Gunkel did use large poster boards to display chartbook-like work.
However, these works were much less common.
One of the strangest, but also most similar, examples of a Hudson-Institute style chartbook can be found on MIT’s ideonomy website in Gunkel’s analysis of visual structure.
This chart shows (I think) the way Gunkel tried to understand visual structure as being composed of certain universal forms. And he tried to plot this out mathematically using a technique known as multidimensional scaling.

Note: I have the right to disseminate this material. It may not be copied, stored, reproduced, or disseminated without express written permission. However, excerpts can and should be used for scholarly purposes.

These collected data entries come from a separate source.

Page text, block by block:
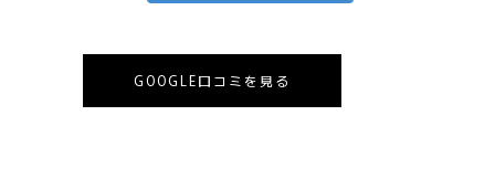
GOOGLE口コミを見る
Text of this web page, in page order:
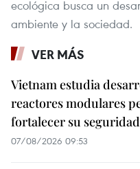
ecológica busca un
ambiente y la sociedad.
VER MÁS
Vietnam estudia
reactores modulares
fortalecer su
07/08/2026 09:53
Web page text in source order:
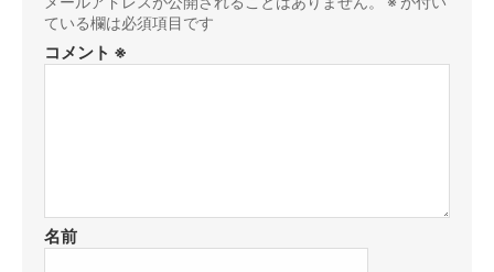
ている欄は必須項目です
コメント ※
名前
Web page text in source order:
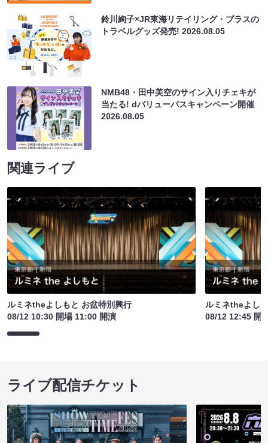
鈴川絢子×JR東海リテイリング・プラスの
トラベルグッズ発売!2026.08.05
NMB48・田中美空のサイン入りチェキが
当たる! dバリューパスキャンペーン開催
2026.08.05
関連ライブ
ルミネtheよしもと お盆特別興行
08/12 10:30 開場 11:00 開演
ルミネtheよし
08/12 12:45 開
ライブ配信チケット
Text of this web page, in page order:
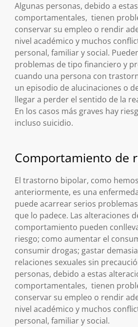
Algunas personas, debido a
comportamentales, tienen
conservar su empleo o rendir
nivel académico y muchos
personal, familiar y social.
problemas de tipo financiero y
cuando una persona con
un episodio de alucinaciones o
llegar a perder el sentido de la
En los casos más graves hay
incluso suicidio.
Comportamiento de
El trastorno bipolar, como
anteriormente, es una
puede acarrear serios
que lo padece. Las alteraciones
comportamiento pueden
riesgo; como aumentar el
consumir drogas; gastar
relaciones sexuales sin
personas, debido a estas
comportamentales, tienen
conservar su empleo o rendir
nivel académico y muchos
personal, familiar y social.
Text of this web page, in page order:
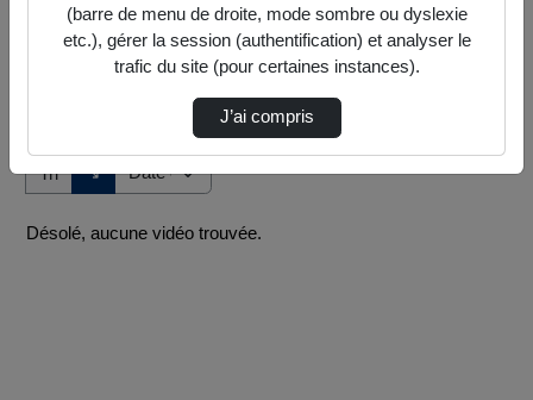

To my knowledge, Gunkel did not specifically provide a formal name for “charts” in the scheme of ideonomy, though it would be very interesting for someone to search through his writings to find out whether he developed any technical terms or taxa.
But Wait, There’s More…
So we have established the concept that “charts are visualized lists,” with the title of the chart (usually in the center) being the title of the list, and the list items being arrayed around the center.
In some cases, though, Gunkel took this idea one step further and turned his charts into ontologies.
What’s an ontology?
It’s basically a structure of knowledge that takes the idea of a list and expands on it.
I don’t know if anyone has ever come up with a “theory of lists,” but I guess you could say an ontology transforms a two-dimensional structure into a three-dimensional one.
As shown in the Gunkel chart below, “Things For Which Ocean Is A Metaphor” (posted on MIT’s website), beyond simply providing the chart’s title and content, Gunkel has actually used colors to link common themes together within the chart itself.

Note: I have the right to disseminate this material. It may not be copied, stored, reproduced, or disseminated without express written permission. However, excerpts can and should be used for scholarly purposes.
Natural terms are highlighted or circled in green—words like soil, atmosphere, galaxy, life, and storm.
Thematic aspects that are similar to the divisions of ideonomy (more on this later) are circled with orange: the Impossible, History, Future, Chance, Chaos, Beauty, Order, and Possibilities, for example.
This approach, if applied rigorously and consistently—which it doesn’t seem that Gunkel did—will ultimately create a dense network of interrelationships within the context of the ideas provided.
Circling back to the “Future Scenarios Involving Metamachines” chart, we can recognize that Gunkel actually used different colors to enclose different scenarios.
Were these just random decisions he was making, or was there a scheme behind his color-coding of the scenarios?
It’s just one of many things I constantly notice about Gunkel’s work that I don’t have any time to investigate further.
I’m telling you, there’s a massive new space here for Gunkel scholarship… it’s just waiting for people who are willing to take up the banner and give their papers an opportunity to pass peer review.
Sooner or later, something will get through.
And when the dam breaks….
(1) The Worlds of Herman Kahn by Sharon Ghamari-Tabrizi, p. 12.